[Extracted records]
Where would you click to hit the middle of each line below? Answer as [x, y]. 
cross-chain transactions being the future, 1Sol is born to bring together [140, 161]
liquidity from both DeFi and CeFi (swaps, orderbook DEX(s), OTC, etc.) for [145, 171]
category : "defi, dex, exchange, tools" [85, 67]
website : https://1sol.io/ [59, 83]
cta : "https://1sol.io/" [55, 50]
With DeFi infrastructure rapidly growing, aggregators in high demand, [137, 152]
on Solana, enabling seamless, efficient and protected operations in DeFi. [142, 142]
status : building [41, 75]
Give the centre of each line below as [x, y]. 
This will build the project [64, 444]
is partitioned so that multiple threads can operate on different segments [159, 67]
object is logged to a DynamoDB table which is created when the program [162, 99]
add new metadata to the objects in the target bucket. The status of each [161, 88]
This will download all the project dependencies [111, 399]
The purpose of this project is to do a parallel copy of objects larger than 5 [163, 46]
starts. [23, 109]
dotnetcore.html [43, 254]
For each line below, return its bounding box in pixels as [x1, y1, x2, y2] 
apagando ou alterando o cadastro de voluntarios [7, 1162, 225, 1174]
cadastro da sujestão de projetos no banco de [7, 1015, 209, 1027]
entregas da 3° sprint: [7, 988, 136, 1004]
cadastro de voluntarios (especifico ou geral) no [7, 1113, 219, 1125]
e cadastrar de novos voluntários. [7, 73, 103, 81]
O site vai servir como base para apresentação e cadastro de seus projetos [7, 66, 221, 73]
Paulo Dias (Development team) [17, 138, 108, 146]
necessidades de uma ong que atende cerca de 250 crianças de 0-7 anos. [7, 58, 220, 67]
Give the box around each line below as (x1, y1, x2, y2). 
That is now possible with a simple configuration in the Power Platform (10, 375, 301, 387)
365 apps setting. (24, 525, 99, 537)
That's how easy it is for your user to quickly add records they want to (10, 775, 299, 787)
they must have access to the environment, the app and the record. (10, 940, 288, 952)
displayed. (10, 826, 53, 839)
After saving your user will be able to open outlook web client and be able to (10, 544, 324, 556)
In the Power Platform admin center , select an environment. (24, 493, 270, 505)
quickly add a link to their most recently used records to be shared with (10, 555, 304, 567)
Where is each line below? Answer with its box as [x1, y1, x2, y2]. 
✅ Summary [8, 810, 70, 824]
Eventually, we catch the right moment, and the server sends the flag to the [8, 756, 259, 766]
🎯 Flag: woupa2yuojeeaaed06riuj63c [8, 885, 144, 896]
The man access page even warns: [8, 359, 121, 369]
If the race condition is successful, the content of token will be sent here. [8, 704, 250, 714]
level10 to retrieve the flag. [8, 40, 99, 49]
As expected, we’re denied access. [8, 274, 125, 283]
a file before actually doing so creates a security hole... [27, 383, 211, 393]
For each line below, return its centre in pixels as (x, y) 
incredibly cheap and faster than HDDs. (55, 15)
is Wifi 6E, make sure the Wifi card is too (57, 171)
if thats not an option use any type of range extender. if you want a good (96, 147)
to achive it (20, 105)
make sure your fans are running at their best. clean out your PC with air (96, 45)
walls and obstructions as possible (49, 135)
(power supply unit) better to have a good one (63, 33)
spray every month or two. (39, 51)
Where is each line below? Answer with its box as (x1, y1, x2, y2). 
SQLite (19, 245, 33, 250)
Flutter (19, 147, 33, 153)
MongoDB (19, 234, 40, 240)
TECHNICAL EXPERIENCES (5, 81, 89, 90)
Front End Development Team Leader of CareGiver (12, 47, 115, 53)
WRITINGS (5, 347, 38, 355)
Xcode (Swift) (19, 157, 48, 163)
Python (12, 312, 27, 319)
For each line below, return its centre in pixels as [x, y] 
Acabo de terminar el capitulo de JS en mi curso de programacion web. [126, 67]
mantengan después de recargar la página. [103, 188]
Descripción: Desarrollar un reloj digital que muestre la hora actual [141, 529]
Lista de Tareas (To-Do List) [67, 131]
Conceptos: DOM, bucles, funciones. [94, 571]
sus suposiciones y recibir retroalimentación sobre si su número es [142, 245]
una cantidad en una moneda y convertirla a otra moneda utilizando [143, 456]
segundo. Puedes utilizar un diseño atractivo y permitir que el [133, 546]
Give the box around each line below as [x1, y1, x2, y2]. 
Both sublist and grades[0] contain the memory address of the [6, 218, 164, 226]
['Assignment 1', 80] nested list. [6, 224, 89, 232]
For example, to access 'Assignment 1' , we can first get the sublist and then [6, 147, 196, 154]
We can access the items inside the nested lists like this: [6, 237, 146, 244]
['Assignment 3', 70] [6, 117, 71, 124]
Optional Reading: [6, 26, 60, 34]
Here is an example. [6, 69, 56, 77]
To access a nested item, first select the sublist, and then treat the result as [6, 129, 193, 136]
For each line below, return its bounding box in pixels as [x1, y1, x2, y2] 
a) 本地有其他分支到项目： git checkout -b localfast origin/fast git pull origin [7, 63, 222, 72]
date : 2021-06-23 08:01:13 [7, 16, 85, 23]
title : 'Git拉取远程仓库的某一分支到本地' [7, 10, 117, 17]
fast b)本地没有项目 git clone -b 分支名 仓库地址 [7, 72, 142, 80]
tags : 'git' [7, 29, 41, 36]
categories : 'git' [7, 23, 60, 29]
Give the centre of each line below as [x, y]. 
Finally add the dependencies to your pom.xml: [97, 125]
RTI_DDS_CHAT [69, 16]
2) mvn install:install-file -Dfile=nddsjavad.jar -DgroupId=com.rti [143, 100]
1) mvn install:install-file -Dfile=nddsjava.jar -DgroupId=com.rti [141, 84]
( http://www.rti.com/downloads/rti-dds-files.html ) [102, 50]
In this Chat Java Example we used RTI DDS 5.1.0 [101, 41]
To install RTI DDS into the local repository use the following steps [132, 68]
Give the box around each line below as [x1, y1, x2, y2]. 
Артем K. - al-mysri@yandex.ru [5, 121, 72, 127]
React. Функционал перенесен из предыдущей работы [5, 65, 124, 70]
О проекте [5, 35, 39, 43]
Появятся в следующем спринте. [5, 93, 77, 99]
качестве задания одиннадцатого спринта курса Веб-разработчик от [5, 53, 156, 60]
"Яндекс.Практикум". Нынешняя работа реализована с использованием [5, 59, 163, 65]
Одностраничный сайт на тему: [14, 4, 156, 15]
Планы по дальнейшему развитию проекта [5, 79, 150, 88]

## Action item
If a line in the records contains "they", report it.

## Answer below
That's how easy it is for your user to quickly add records they want to (10, 775, 299, 787)
they must have access to the environment, the app and the record. (10, 940, 288, 952)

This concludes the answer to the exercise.